Employers and managers often struggle with the distinction between an employee’s entitlement to, on the one hand, annual vacation time and, on the other, annual vacation pay. Understanding these two entitlements can be compounded when issues such as parental leave and commissioned employees are added to the calculation. Fortunately the first step in moving beyond the confusion is straight forward — understanding that the two entitlements, while sounding similar, are wholly separate obligations on an employer.
Section 57 of the Employment Standards Act requires an employer to ensure that an employee takes time off for vacation. After twelve consecutive months of employment, an employee is entitled to at least two weeks of annual vacation time. This increases to three weeks after five consecutive years of employment. Section 57, however, does not address how an employer is to pay employees for their vacations.

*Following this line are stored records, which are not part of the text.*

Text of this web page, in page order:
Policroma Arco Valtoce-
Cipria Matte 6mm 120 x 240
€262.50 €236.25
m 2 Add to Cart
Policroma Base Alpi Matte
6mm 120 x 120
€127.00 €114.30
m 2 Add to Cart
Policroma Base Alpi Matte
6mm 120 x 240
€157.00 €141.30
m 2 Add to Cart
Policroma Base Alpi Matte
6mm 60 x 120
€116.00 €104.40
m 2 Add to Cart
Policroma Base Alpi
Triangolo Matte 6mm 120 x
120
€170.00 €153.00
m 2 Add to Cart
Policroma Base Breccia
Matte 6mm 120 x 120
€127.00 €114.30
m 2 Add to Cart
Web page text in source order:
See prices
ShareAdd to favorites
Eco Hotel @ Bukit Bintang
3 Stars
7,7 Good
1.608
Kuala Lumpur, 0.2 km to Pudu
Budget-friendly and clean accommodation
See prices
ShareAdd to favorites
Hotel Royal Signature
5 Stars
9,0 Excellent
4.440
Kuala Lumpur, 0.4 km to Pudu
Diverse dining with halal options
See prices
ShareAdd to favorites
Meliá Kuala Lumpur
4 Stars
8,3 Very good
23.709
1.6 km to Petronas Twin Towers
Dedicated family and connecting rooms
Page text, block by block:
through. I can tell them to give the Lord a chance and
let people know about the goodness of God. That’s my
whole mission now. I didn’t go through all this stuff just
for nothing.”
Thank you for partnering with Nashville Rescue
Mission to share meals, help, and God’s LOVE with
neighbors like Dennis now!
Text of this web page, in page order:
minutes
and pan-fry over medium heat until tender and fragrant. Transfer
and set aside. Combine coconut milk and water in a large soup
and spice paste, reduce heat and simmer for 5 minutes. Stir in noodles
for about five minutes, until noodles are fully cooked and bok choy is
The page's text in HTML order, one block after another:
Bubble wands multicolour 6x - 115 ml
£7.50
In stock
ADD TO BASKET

The amount of vacation pay (and when it is to be paid to the employee) is set out in Section 58 of the Act. The amount of vacation pay is based on the employee’s previous year’s total wages including overtime and vacation pay earned during that year. After five calendar days of employment, an employer must pay an employee at least four per cent of the employee’s total wage. This increases to six per cent once the employee has worked five consecutive years.
Vacation pay must be paid at least seven days before the beginning of an employee’s vacation or, if the employee agrees or it is specified in a collective bargaining agreement, on a scheduled pay day. If an employee is paid their salary during a vacation period, this will be considered vacation pay pursuant to Section 58 of the Act.

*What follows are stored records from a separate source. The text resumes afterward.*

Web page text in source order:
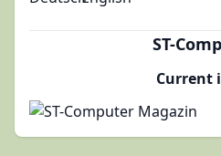
ST-
Current
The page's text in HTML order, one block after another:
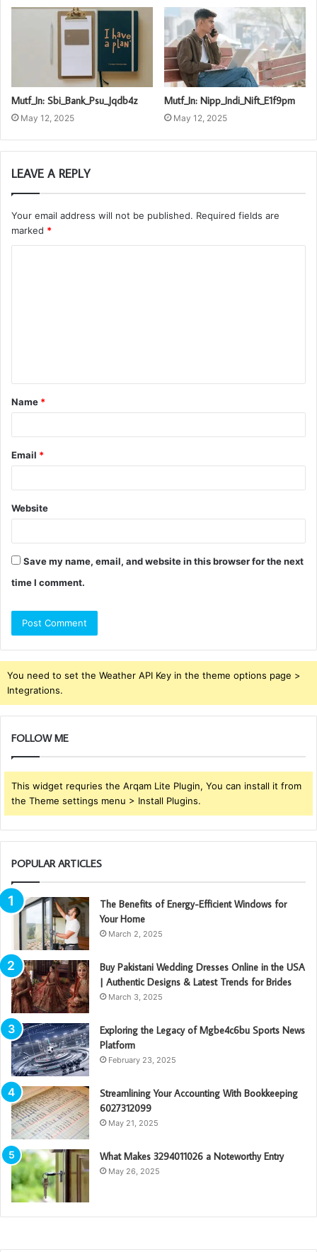
Mutf_In: Sbi_Bank_Psu_Jqdb4z
May 12, 2025
Mutf_In: Nipp_Indi_Nift_E1f9pm
May 12, 2025
LEAVE A REPLY
Your email address will not be published. Required fields are
marked *
t
*
Name *
Email *
Website
Save my name, email, and website in this browser for the next
time I comment.
You need to set the Weather API Key in the theme options page >
Integrations.
FOLLOW ME
This widget requries the Arqam Lite Plugin, You can install it from
the Theme settings menu > Install Plugins.
POPULAR ARTICLES
The Benefits of Energy-Efficient Windows for
Your Home
March 2, 2025
Buy Pakistani Wedding Dresses Online in the USA
| Authentic Designs & Latest Trends for Brides
March 3, 2025
Exploring the Legacy of Mgbe4c6bu Sports News
Platform
February 23, 2025
Streamlining Your Accounting With Bookkeeping
6027312099
May 21, 2025
What Makes 3294011026 a Noteworthy Entry
May 26, 2025
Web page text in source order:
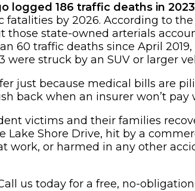
logged 186 traffic deaths in
by 2026. According to
those state-owned arterials
60 traffic deaths since April
struck by an SUV or larger
just because medical bills are
back when an insurer won’t pay
victims and their families
Lake Shore Drive, hit by a
work, or harmed in any other
us today for a free, no-
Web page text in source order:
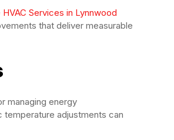
Services in Lynnwood
that deliver measurable
managing energy
temperature adjustments can

Complications can arise when issues of parental leave and employee commissions come into play. The Act provides that employees who are absent from work on parental leave are deemed to be continuously employed. Therefore, when employees return from such leave, they are entitled to vacation time and pay according to the minimum requirements set by the legislation. Vacation pay, however, is calculated based on a percentage of accumulated wages during the vacation entitlement year. As a result, employees who have not accumulated wages during a portion of an entitlement year (such as while on an unpaid maternity or parental leave) will also not have accrued vacation pay during that time.
The statutory obligations regarding vacation time and vacation pay apply equally to commissioned sales persons. Employees paid by commission must take annual vacation time and receive vacation pay. When an employer is calculating vacation pay it must include all commissions earned by an employee but it cannot incorporate vacation pay into the employee’s commission structure. Additionally, commissions that become payable during an employee’s annual vacation are not considered vacation pay.

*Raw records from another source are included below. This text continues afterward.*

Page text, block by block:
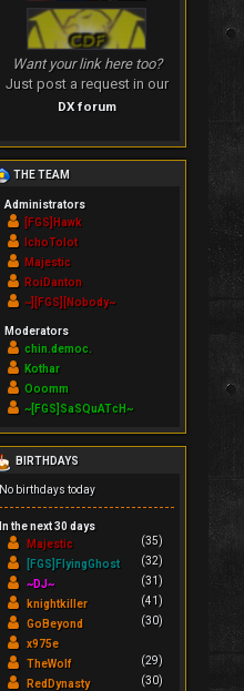
Want your link here too?
Just post a request in our
DX forum
THE TEAM
Administrators
[FGS]Hawk
IchoTolot
Majestic
RoiDanton
~][FGS][Nobody~
Moderators
chin.democ.
Kothar
Ooomm
~[FGS]SaSQuATcH~
BIRTHDAYS
No birthdays today
In the next 30 days
Majestic
(35)
[FGS]FlyingGhost
(32)
~DJ~
(31)
knightkiller
(41)
GoBeyond
(30)
x975e
TheWolf
(29)
RedDynasty
(30)
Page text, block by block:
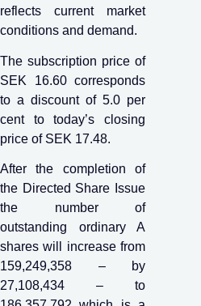
reflects current market
conditions and demand.
The subscription price of
SEK 16.60 corresponds
to a discount of 5.0 per
cent to today’s closing
price of SEK 17.48.
After the completion of
the Directed Share Issue
the number of
outstanding ordinary A
shares will increase from
159,249,358 – by
27,108,434 – to
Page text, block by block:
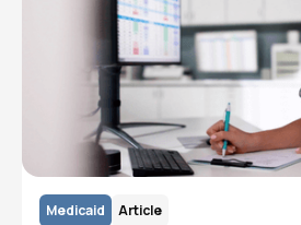
Medicaid Article
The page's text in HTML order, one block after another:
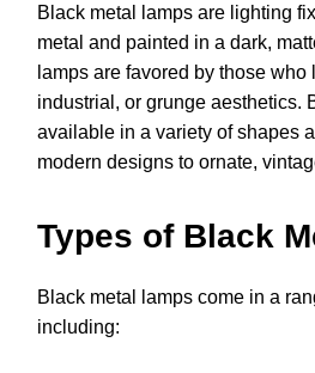
Black metal lamps are lighting
metal and painted in a dark,
lamps are favored by those who
industrial, or grunge aesthetics.
available in a variety of shapes
modern designs to ornate,
Types of Black
Black metal lamps come in a
including:
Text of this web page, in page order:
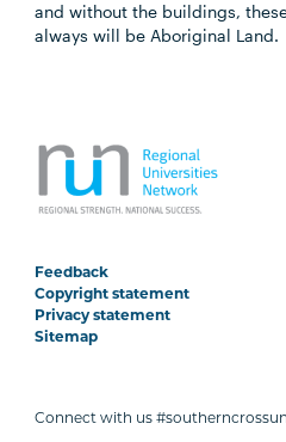
and without the buildings,
always will be Aboriginal Land.
Feedback
Copyright statement
Privacy statement
Sitemap
Connect with us
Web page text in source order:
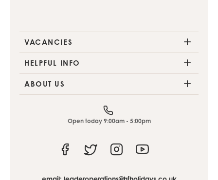
VACANCIES
HELPFUL INFO
ABOUT US
Open today 9:00am - 5:00pm
FacebookTwitter Instagram
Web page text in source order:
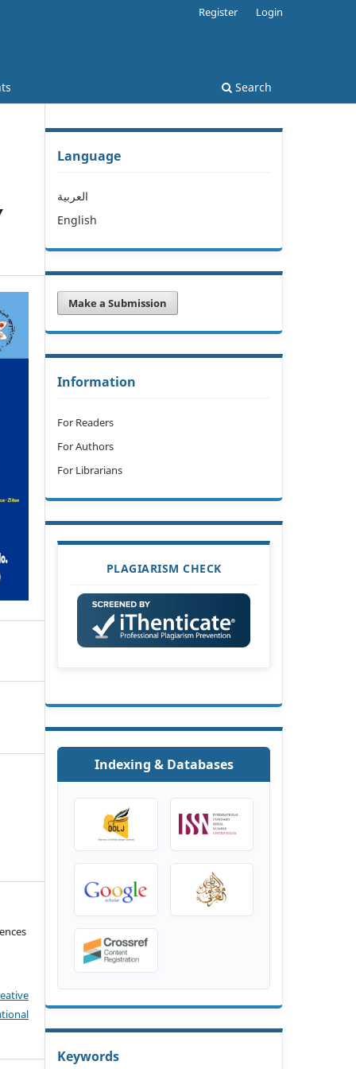
Search
Register Login
Language
العربية
English
Make a Submission
Information
For Readers
For Authors
For Librarians
PLAGIARISM CHECK
Indexing & Databases
Keywords
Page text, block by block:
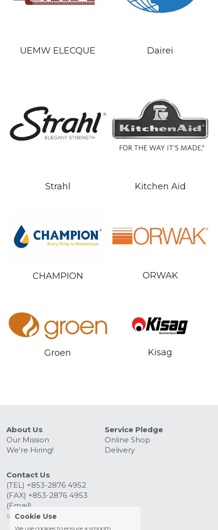
UEMW ELECQUE Dairei
Strahl Kitchen Aid
CHAMPION ORWAK
Groen Kisag
About Us
Our Mission
We're Hiring!
Service Pledge
Online Shop
Delivery
Contact Us
(TEL) +853-2876 4952
(FAX) +853-2876 4953
sales@kitchenmacau.com
Cookie Use
We use cookies to ensure a smooth
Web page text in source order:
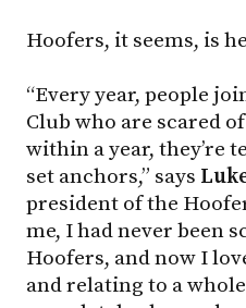
Hoofers, it seems, is
“Every year, people
Club who are scared
within a year, they’re
set anchors,” says
president of the
me, I had never been
Hoofers, and now I
and relating to a

As with any right and obligation, disputes can arise over issues of vacation time and pay. When they do, courts in British Columbia have determined that the parties should resolve their disputes through the Employment Standards Branch (as set out in the Act). Employees cannot seek remedies through the courts. In Macaraeg v. E Care Contact Centers Ltd., a 2008 decision by the British Columbia Court of Appeal, the Court found that the Employment Standards Act “provides a complete and effective administrative structure for granting and enforcing rights to employees.” The Court, therefore, confirmed that employees’ rights to vacation benefits must be pursued through the mechanisms set out in the Act and not through a civil action. This benefits employers as an employee’s claim is restrained by the time limits set out in the Act.
Navigating the details of vacation time and vacation pay can be a challenging experience for any employer. Employers can move through the confusion by recognizing that the two entitlements are wholly separate obligations owed to their employees.